小学校の給食で出されるぶどうパンのレーズンを一つ残らず取り除いていたこの私が、今彼女の勧めてくれた店で、彼女が美味しいと言っていたカレーライスを前にして、避けることなく口に含んだ。そしてカレーのルーとともに咀嚼して、飲み込んだ。レーズンの潰れる感触は、なんだかむず痒い。

早々とレーズンを口内から追い出すことに成功した私は、噛めば溶けるほど柔らかなポークを、存分に味わう。
そうしてロッキングチェアをゆらゆら揺らしながら、ぼんやりと隣を眺める。海賊映画に出て来そうな木製の樽に、靴と鎖が計算尽くされた適当さで置いてある。
何もかもが絶妙なバランスで、まるで彼女のようだ。男女関係において危ない橋を渡っている彼女を、私は応援したいとも、壊したいとも思う。

食後のコーヒーが運ばれてくる。
オードリーヘップバーンがパリを颯爽と歩くシーンで流れていそうなテンポの良いミュージックが、心地よく耳へ入る。
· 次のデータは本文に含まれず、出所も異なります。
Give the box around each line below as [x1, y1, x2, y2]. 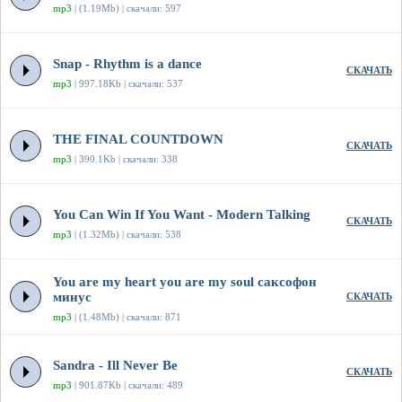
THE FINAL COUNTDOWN [53, 132, 223, 147]
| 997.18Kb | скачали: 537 [72, 78, 183, 90]
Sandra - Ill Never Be [53, 358, 178, 373]
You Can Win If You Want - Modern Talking [53, 207, 310, 223]
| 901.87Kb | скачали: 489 [72, 380, 183, 391]
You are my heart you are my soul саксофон [53, 275, 317, 290]
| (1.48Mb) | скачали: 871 [72, 311, 181, 323]
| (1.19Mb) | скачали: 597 [72, 3, 181, 14]
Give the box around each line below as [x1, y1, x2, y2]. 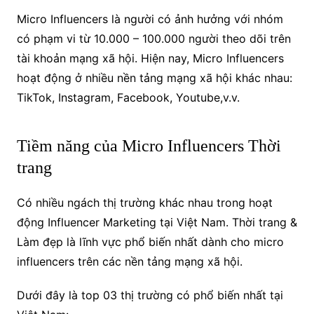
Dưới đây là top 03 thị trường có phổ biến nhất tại [16, 287, 283, 302]
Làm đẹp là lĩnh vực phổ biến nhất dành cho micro [16, 234, 284, 249]
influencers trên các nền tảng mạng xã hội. [16, 254, 243, 268]
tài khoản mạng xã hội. [16, 50, 141, 65]
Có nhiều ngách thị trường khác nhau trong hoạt [16, 195, 273, 210]
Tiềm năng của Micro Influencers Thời [16, 136, 281, 155]
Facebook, [116, 90, 176, 104]
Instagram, [57, 90, 117, 104]
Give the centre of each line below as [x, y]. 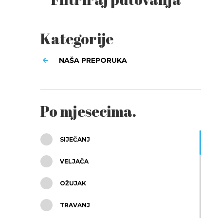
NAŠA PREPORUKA [93, 60]
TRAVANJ [75, 205]
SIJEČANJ [75, 139]
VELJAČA [74, 161]
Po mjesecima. [88, 111]
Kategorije [77, 38]
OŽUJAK [73, 183]
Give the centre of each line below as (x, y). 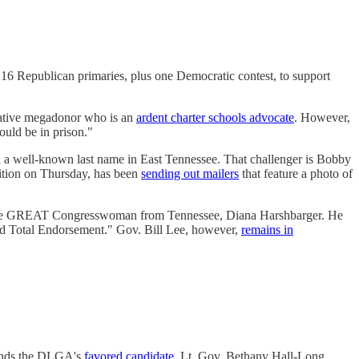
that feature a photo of (296, 174)
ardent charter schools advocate (215, 118)
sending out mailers (190, 174)
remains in (267, 230)
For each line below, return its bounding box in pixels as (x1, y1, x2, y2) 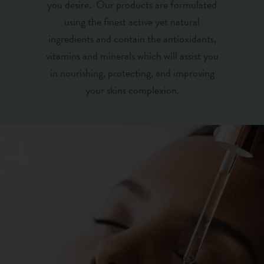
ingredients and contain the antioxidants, (48, 31, 216, 47)
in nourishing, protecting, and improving (49, 65, 214, 81)
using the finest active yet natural (64, 14, 200, 30)
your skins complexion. (85, 82, 179, 98)
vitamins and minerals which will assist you (45, 48, 219, 64)
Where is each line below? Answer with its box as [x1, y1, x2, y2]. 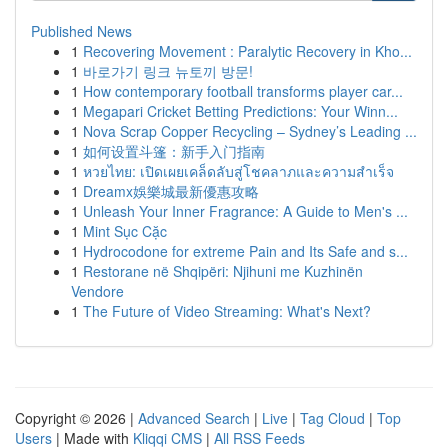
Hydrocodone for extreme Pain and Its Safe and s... [83, 241, 408, 261]
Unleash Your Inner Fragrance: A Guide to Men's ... [83, 201, 408, 221]
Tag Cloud [300, 408, 365, 428]
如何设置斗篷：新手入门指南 [83, 141, 265, 161]
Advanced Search [138, 408, 250, 428]
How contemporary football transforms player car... [83, 81, 403, 101]
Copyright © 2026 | [15, 408, 138, 428]
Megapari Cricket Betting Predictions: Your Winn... [83, 101, 398, 121]
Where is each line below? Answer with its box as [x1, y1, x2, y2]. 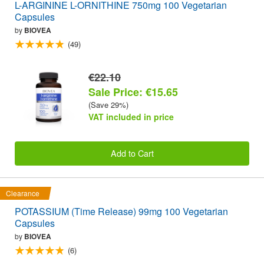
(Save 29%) [88, 98, 128, 110]
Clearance [6, 187, 39, 198]
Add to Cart [110, 147, 154, 160]
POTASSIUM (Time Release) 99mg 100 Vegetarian [15, 204, 228, 218]
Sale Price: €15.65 [88, 84, 178, 100]
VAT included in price [88, 110, 174, 123]
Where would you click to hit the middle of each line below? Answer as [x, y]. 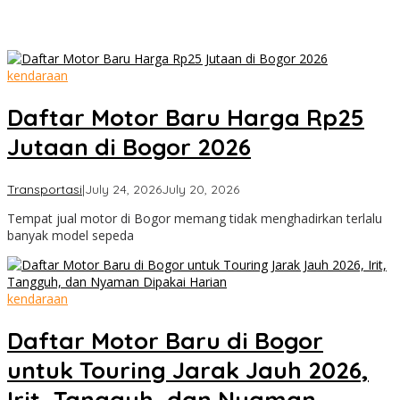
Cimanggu [268, 203]
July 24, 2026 [123, 189]
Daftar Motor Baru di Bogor [165, 341]
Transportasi [45, 189]
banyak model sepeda [71, 235]
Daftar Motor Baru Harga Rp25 [186, 118]
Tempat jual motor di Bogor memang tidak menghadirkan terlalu [195, 218]
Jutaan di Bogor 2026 [129, 147]

私はブレンドコーヒーの素の味を消さないように、控えめにミルクを注ぐ。

洋楽に触れるようになったのも、数ヶ月前まで好んで飲むことのなかったコーヒーを注文するようになったのも、煙草の副流煙にちっとも不快感を覚えることがなくなったのも、すべて、彼女のせいだ。

ただの日曜日がクリスマスとして私の心を抉るのも、目の前で談笑するカップルを見て泣きたくなるのも、こうした哀しみを淡々と描いていながら、どうしてか、笑みが溢れそうになる、この狂った感情が生じるのも、すべて。

彼女が幸せならそれでいい、と言えるほど、私は人間離れした感情を備えることは出来ないが、少なくとも一言で言える感情に支配されることもない。

クリスマスの前には、どんな形容詞も、邪魔だ。雪に掻き消されればいい。